→ **Records to use**:

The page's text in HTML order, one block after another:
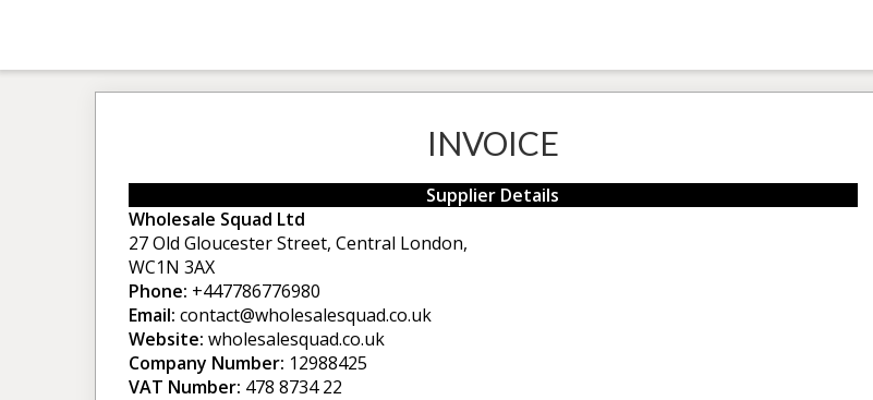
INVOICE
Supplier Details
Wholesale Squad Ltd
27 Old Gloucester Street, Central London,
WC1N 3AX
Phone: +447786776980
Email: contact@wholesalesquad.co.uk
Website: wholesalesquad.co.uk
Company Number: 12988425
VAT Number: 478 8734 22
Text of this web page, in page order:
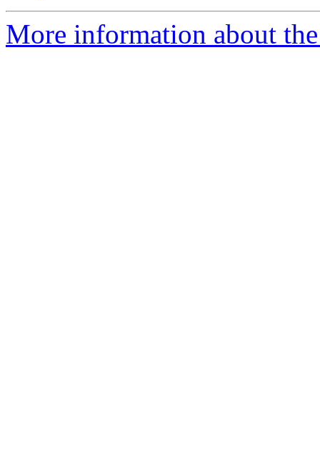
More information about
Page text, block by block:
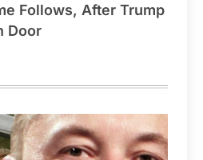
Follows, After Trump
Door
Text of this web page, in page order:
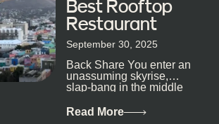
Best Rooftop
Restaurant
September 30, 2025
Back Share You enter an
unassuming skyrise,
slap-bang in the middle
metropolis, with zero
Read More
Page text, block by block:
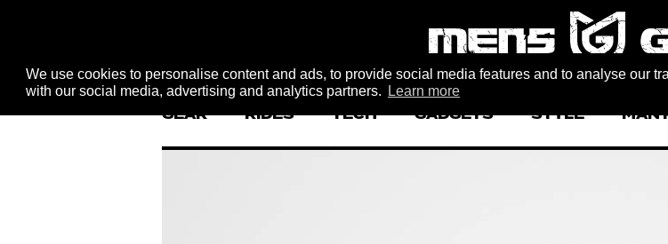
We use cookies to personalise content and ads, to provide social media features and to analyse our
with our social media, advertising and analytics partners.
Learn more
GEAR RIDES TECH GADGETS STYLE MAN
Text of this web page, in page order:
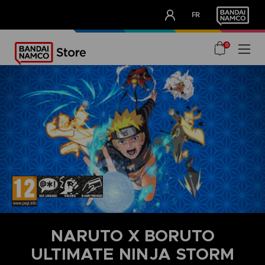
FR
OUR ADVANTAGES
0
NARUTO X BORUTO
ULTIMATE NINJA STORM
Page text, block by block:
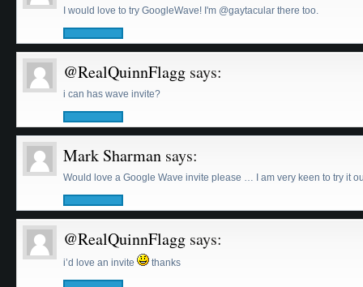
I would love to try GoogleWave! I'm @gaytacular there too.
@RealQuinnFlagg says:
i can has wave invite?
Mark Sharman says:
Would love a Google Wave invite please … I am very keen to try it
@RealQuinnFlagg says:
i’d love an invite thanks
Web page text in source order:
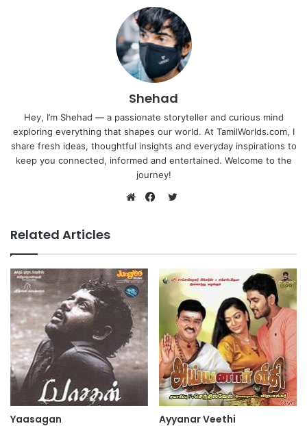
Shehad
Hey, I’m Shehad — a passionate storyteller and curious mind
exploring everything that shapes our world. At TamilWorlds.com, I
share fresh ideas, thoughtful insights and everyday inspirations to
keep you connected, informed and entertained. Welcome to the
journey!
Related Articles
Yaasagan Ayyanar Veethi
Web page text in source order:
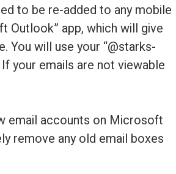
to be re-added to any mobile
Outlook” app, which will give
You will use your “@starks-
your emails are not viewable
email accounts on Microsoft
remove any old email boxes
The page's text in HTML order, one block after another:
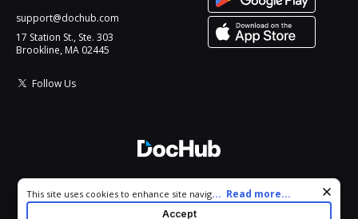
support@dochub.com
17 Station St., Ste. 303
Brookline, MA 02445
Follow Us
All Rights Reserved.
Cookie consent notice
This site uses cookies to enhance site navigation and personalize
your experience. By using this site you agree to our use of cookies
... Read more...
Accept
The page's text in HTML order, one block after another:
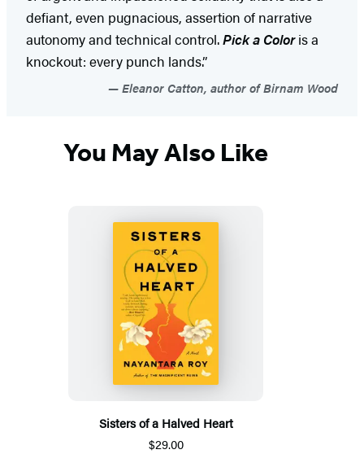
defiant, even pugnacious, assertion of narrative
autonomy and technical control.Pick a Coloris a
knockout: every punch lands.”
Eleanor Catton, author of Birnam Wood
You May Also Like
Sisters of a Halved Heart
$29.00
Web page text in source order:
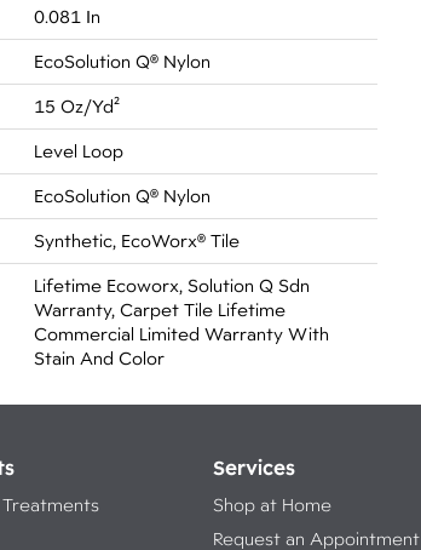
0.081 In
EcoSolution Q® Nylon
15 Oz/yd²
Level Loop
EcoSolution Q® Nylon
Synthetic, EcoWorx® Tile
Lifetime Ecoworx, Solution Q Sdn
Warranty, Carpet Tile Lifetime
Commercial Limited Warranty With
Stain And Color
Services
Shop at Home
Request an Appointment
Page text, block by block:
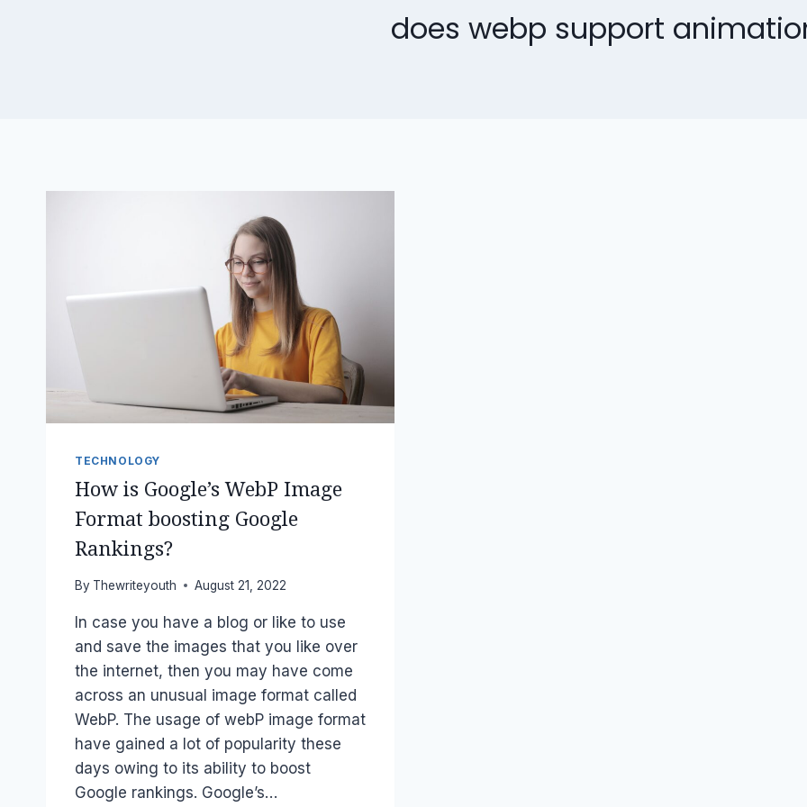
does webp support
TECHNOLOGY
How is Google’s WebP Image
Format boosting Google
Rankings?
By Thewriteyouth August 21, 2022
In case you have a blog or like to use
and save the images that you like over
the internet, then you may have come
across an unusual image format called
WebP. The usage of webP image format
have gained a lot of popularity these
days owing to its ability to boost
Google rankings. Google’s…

→ **Your assignment**:
Could you please return the entries above exactly, minus the pictures?

→ **Answer space**:
The page's text in HTML order, one block after another:
INVOICE
Supplier Details
Wholesale Squad Ltd
27 Old Gloucester Street, Central London,
WC1N 3AX
Phone: +447786776980
Email: contact@wholesalesquad.co.uk
Website: wholesalesquad.co.uk
Company Number: 12988425
VAT Number: 478 8734 22
Text of this web page, in page order:
More information about
Page text, block by block:
Follows, After Trump
Door
Text of this web page, in page order:
Best Rooftop
Restaurant
September 30, 2025
Back Share You enter an
unassuming skyrise,
slap-bang in the middle
metropolis, with zero
Read More
Page text, block by block:
We use cookies to personalise content and ads, to provide social media features and to analyse our
with our social media, advertising and analytics partners.
Learn more
GEAR RIDES TECH GADGETS STYLE MAN
Text of this web page, in page order:
FR
OUR ADVANTAGES
0
NARUTO X BORUTO
ULTIMATE NINJA STORM
Page text, block by block:
I would love to try GoogleWave! I'm @gaytacular there too.
@RealQuinnFlagg says:
i can has wave invite?
Mark Sharman says:
Would love a Google Wave invite please … I am very keen to try it
@RealQuinnFlagg says:
i’d love an invite thanks
Web page text in source order:
Shehad
Hey, I’m Shehad — a passionate storyteller and curious mind
exploring everything that shapes our world. At TamilWorlds.com, I
share fresh ideas, thoughtful insights and everyday inspirations to
keep you connected, informed and entertained. Welcome to the
journey!
Related Articles
Yaasagan Ayyanar Veethi
Web page text in source order:
to be re-added to any mobile
Outlook” app, which will give
You will use your “@starks-
your emails are not viewable
email accounts on Microsoft
remove any old email boxes
The page's text in HTML order, one block after another:
support@dochub.com
17 Station St., Ste. 303
Brookline, MA 02445
Follow Us
All Rights Reserved.
Cookie consent notice
This site uses cookies to enhance site navigation and personalize
your experience. By using this site you agree to our use of cookies
... Read more...
Accept
The page's text in HTML order, one block after another:
defiant, even pugnacious, assertion of narrative
autonomy and technical control.Pick a Coloris a
knockout: every punch lands.”
Eleanor Catton, author of Birnam Wood
You May Also Like
Sisters of a Halved Heart
$29.00
Web page text in source order:
0.081 In
EcoSolution Q® Nylon
15 Oz/yd²
Level Loop
EcoSolution Q® Nylon
Synthetic, EcoWorx® Tile
Lifetime Ecoworx, Solution Q Sdn
Warranty, Carpet Tile Lifetime
Commercial Limited Warranty With
Stain And Color
Services
Shop at Home
Request an Appointment
Page text, block by block:
does webp support
TECHNOLOGY
How is Google’s WebP Image
Format boosting Google
Rankings?
By Thewriteyouth August 21, 2022
In case you have a blog or like to use
and save the images that you like over
the internet, then you may have come
across an unusual image format called
WebP. The usage of webP image format
have gained a lot of popularity these
days owing to its ability to boost
Google rankings. Google’s…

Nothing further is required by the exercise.